Items from a dataset —
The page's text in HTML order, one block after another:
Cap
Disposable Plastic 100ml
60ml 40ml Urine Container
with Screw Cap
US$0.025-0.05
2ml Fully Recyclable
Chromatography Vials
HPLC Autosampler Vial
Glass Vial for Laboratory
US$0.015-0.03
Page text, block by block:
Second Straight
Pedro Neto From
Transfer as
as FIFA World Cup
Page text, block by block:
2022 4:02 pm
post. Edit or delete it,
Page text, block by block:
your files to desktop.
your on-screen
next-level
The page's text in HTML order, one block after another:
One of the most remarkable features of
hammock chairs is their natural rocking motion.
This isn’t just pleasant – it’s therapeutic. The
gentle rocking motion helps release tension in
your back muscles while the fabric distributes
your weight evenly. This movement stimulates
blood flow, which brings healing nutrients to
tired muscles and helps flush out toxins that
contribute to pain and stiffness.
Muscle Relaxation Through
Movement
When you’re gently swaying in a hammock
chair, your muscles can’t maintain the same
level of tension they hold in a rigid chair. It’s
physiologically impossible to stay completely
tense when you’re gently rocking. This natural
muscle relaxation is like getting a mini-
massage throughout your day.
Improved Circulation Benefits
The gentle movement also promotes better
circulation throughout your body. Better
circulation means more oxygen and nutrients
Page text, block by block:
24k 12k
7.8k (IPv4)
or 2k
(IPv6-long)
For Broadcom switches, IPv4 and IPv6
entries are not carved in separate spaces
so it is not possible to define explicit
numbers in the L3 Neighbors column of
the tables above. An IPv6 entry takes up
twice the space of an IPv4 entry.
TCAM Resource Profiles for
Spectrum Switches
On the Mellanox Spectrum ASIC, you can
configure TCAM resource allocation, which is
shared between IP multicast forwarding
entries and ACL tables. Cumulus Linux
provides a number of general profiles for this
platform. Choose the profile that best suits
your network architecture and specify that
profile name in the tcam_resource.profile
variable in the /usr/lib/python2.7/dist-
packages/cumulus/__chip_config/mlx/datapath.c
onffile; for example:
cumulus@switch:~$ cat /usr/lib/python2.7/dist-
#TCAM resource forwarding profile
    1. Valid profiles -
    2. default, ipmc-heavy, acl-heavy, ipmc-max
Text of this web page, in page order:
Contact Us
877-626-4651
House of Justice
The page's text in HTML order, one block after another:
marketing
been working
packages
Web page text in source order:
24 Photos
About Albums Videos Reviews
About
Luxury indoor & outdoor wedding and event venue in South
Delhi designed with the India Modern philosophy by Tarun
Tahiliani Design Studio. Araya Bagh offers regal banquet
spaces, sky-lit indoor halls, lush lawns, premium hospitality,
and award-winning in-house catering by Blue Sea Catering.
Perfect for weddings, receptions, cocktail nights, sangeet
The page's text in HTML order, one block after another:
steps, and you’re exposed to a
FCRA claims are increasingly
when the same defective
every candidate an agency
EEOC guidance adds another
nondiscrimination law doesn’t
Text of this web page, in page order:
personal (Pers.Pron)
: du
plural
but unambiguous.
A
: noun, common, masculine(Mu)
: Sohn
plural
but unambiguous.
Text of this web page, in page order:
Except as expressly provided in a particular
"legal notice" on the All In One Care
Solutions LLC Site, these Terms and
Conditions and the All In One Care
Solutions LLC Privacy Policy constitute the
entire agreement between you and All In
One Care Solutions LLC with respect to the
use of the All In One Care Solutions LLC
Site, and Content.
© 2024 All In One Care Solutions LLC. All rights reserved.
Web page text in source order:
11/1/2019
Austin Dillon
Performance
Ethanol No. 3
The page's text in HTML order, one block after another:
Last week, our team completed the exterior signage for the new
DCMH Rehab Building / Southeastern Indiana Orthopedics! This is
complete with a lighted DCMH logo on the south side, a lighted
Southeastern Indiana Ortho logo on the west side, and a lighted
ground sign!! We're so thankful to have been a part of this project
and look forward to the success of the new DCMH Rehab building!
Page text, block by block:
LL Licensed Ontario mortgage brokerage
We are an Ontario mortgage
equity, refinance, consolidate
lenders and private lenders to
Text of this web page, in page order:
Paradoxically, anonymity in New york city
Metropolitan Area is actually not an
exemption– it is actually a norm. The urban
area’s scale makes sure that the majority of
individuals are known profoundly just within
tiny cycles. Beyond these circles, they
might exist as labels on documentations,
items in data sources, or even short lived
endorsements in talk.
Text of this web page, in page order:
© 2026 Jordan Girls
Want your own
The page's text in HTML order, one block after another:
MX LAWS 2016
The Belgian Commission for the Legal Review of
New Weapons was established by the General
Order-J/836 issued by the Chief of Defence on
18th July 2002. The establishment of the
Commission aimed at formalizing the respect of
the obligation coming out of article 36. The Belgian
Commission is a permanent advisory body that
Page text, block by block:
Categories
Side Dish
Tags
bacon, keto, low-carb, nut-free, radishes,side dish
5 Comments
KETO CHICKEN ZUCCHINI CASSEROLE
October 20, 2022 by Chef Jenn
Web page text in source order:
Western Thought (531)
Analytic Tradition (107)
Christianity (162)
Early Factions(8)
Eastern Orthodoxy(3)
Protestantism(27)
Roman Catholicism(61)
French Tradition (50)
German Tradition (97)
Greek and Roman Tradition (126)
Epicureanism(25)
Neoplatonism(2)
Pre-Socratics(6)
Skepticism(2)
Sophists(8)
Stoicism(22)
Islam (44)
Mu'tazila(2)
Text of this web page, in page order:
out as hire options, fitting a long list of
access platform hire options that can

Requirement —
Could you retype every line of the data exactly?

Answer box —
The page's text in HTML order, one block after another:
Cap
Disposable Plastic 100ml
60ml 40ml Urine Container
with Screw Cap
US$0.025-0.05
2ml Fully Recyclable
Chromatography Vials
HPLC Autosampler Vial
Glass Vial for Laboratory
US$0.015-0.03
Page text, block by block:
Second Straight
Pedro Neto From
Transfer as
as FIFA World Cup
Page text, block by block:
2022 4:02 pm
post. Edit or delete it,
Page text, block by block:
your files to desktop.
your on-screen
next-level
The page's text in HTML order, one block after another:
One of the most remarkable features of
hammock chairs is their natural rocking motion.
This isn’t just pleasant – it’s therapeutic. The
gentle rocking motion helps release tension in
your back muscles while the fabric distributes
your weight evenly. This movement stimulates
blood flow, which brings healing nutrients to
tired muscles and helps flush out toxins that
contribute to pain and stiffness.
Muscle Relaxation Through
Movement
When you’re gently swaying in a hammock
chair, your muscles can’t maintain the same
level of tension they hold in a rigid chair. It’s
physiologically impossible to stay completely
tense when you’re gently rocking. This natural
muscle relaxation is like getting a mini-
massage throughout your day.
Improved Circulation Benefits
The gentle movement also promotes better
circulation throughout your body. Better
circulation means more oxygen and nutrients
Page text, block by block:
24k 12k
7.8k (IPv4)
or 2k
(IPv6-long)
For Broadcom switches, IPv4 and IPv6
entries are not carved in separate spaces
so it is not possible to define explicit
numbers in the L3 Neighbors column of
the tables above. An IPv6 entry takes up
twice the space of an IPv4 entry.
TCAM Resource Profiles for
Spectrum Switches
On the Mellanox Spectrum ASIC, you can
configure TCAM resource allocation, which is
shared between IP multicast forwarding
entries and ACL tables. Cumulus Linux
provides a number of general profiles for this
platform. Choose the profile that best suits
your network architecture and specify that
profile name in the tcam_resource.profile
variable in the /usr/lib/python2.7/dist-
packages/cumulus/__chip_config/mlx/datapath.c
onffile; for example:
cumulus@switch:~$ cat /usr/lib/python2.7/dist-
#TCAM resource forwarding profile
    1. Valid profiles -
    2. default, ipmc-heavy, acl-heavy, ipmc-max
Text of this web page, in page order:
Contact Us
877-626-4651
House of Justice
The page's text in HTML order, one block after another:
marketing
been working
packages
Web page text in source order:
24 Photos
About Albums Videos Reviews
About
Luxury indoor & outdoor wedding and event venue in South
Delhi designed with the India Modern philosophy by Tarun
Tahiliani Design Studio. Araya Bagh offers regal banquet
spaces, sky-lit indoor halls, lush lawns, premium hospitality,
and award-winning in-house catering by Blue Sea Catering.
Perfect for weddings, receptions, cocktail nights, sangeet
The page's text in HTML order, one block after another:
steps, and you’re exposed to a
FCRA claims are increasingly
when the same defective
every candidate an agency
EEOC guidance adds another
nondiscrimination law doesn’t
Text of this web page, in page order:
personal (Pers.Pron)
: du
plural
but unambiguous.
A
: noun, common, masculine(Mu)
: Sohn
plural
but unambiguous.
Text of this web page, in page order:
Except as expressly provided in a particular
"legal notice" on the All In One Care
Solutions LLC Site, these Terms and
Conditions and the All In One Care
Solutions LLC Privacy Policy constitute the
entire agreement between you and All In
One Care Solutions LLC with respect to the
use of the All In One Care Solutions LLC
Site, and Content.
© 2024 All In One Care Solutions LLC. All rights reserved.
Web page text in source order:
11/1/2019
Austin Dillon
Performance
Ethanol No. 3
The page's text in HTML order, one block after another:
Last week, our team completed the exterior signage for the new
DCMH Rehab Building / Southeastern Indiana Orthopedics! This is
complete with a lighted DCMH logo on the south side, a lighted
Southeastern Indiana Ortho logo on the west side, and a lighted
ground sign!! We're so thankful to have been a part of this project
and look forward to the success of the new DCMH Rehab building!
Page text, block by block:
LL Licensed Ontario mortgage brokerage
We are an Ontario mortgage
equity, refinance, consolidate
lenders and private lenders to
Text of this web page, in page order:
Paradoxically, anonymity in New york city
Metropolitan Area is actually not an
exemption– it is actually a norm. The urban
area’s scale makes sure that the majority of
individuals are known profoundly just within
tiny cycles. Beyond these circles, they
might exist as labels on documentations,
items in data sources, or even short lived
endorsements in talk.
Text of this web page, in page order:
© 2026 Jordan Girls
Want your own
The page's text in HTML order, one block after another:
MX LAWS 2016
The Belgian Commission for the Legal Review of
New Weapons was established by the General
Order-J/836 issued by the Chief of Defence on
18th July 2002. The establishment of the
Commission aimed at formalizing the respect of
the obligation coming out of article 36. The Belgian
Commission is a permanent advisory body that
Page text, block by block:
Categories
Side Dish
Tags
bacon, keto, low-carb, nut-free, radishes,side dish
5 Comments
KETO CHICKEN ZUCCHINI CASSEROLE
October 20, 2022 by Chef Jenn
Web page text in source order:
Western Thought (531)
Analytic Tradition (107)
Christianity (162)
Early Factions(8)
Eastern Orthodoxy(3)
Protestantism(27)
Roman Catholicism(61)
French Tradition (50)
German Tradition (97)
Greek and Roman Tradition (126)
Epicureanism(25)
Neoplatonism(2)
Pre-Socratics(6)
Skepticism(2)
Sophists(8)
Stoicism(22)
Islam (44)
Mu'tazila(2)
Text of this web page, in page order:
out as hire options, fitting a long list of
access platform hire options that can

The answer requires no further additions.